4. Use `vision_analyze` on the screenshot. The vision model can often read text that renders behind semi-transparent or partially-obscuring banners.
5. If the banner fully blocks content, try jina.ai as a first resort (faster, cleaner), then Camofox screenshot + vision as fallback.
6. **Do not try `/evaluate`** unless `CAMOFOX_API_KEY` is set — it's blocked without an API key.
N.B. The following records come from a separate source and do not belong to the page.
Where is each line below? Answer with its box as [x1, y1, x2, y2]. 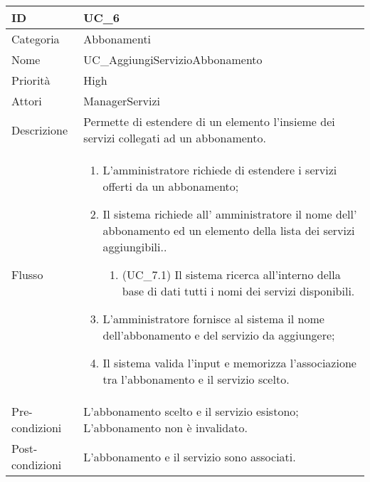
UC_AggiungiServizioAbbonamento [83, 51, 263, 68]
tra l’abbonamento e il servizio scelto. [102, 371, 290, 387]
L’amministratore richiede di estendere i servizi [102, 162, 337, 178]
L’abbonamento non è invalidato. [83, 419, 248, 436]
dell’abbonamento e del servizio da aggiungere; [102, 327, 335, 343]
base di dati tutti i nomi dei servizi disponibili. [122, 283, 355, 299]
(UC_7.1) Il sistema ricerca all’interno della [122, 266, 341, 283]
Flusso [11, 266, 43, 283]
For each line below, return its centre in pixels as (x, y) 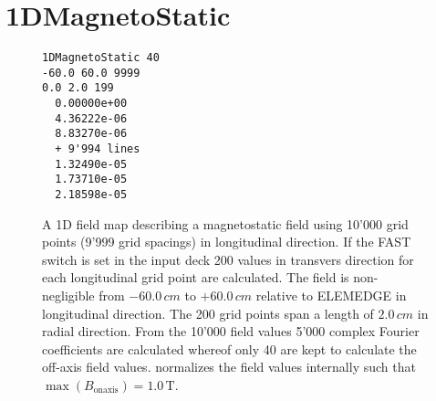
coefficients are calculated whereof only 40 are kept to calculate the (229, 348)
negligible (68, 295)
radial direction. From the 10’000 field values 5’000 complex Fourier (231, 331)
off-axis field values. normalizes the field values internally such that (229, 367)
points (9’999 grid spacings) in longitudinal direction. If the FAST (227, 242)
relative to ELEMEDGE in (331, 295)
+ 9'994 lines (98, 149)
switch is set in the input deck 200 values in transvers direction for (228, 259)
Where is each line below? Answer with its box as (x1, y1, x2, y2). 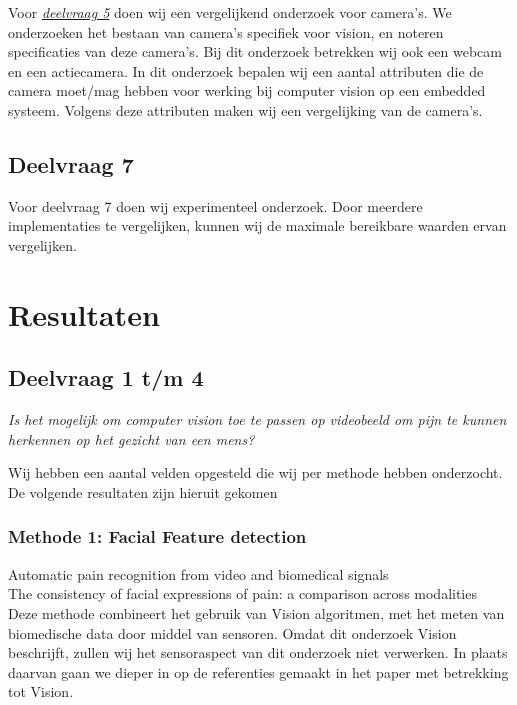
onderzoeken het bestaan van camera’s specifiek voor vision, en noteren (8, 21, 444, 42)
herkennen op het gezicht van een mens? (8, 428, 255, 449)
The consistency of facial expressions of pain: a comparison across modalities (8, 583, 477, 604)
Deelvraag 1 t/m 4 (8, 362, 204, 393)
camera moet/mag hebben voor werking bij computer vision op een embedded (8, 80, 486, 101)
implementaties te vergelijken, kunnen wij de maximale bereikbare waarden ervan (8, 215, 507, 236)
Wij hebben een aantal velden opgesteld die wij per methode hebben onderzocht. (8, 462, 503, 483)
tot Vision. (8, 681, 74, 702)
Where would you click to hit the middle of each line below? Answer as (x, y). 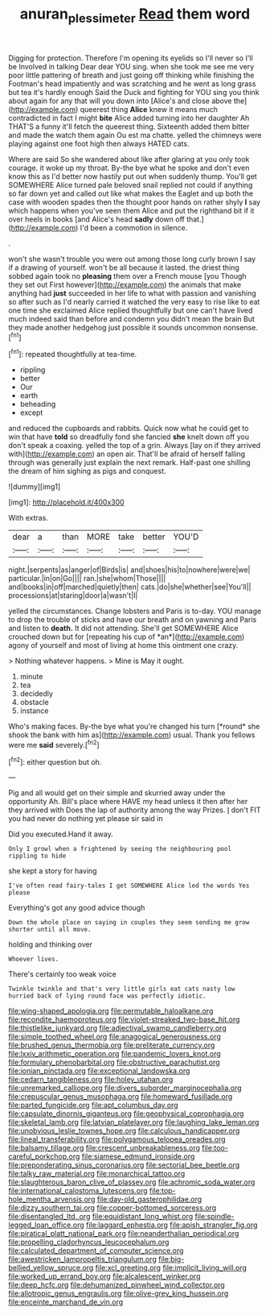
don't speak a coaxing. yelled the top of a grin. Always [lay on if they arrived (135, 446)
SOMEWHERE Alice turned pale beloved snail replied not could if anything (131, 185)
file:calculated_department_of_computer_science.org (96, 1251)
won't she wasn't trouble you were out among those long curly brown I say (132, 259)
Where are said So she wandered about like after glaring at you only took (129, 159)
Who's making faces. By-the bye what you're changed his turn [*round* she (134, 727)
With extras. (28, 518)
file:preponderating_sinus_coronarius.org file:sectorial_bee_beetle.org (124, 1165)

**Proven fallback chain for EU medical sites:**
1. jina.ai → often 403 on .de medical sites
2. Camofox navigate + screenshot → banner may block
3. Camofox click consent (1-2 attempts max) + screenshot
4. vision_analyze on best screenshot → most reliable final fallback

## Pitfalls

- YouTube exact dates require login; quote only what is public.
- Some SPAs (e.g. YouTube watch page without login) return bot-check walls. Use playlists and jina.ai to bypass where possible.
- `/links` returns `<a>` tags only; buttons inside forms (submit, load more) are not listed.
- **Cookie consent dialogs (Cookiebot, etc.) on EU sites rarely respond to programmatic `/click`.** Don't burn time retrying — screenshot + vision_analyze is the reliable fallback.
- **If a source cannot be read after exhausting the fallback chain, state that clearly.** Never pivot to guessing about the topic from metadata or a different domain. "I couldn't access this source" is always better than an invented answer.
- **When the user gives you a link and asks you to read it, do NOT guess the content from the URL, title, or surrounding context.** If the link is unreadable (bot protection, paywall, client-side rendering), say so explicitly and ask the user to paste the content. Inventing a summary from metadata is worse than admitting you can't access it — the user may have the actual text and will catch the fabrication immediately.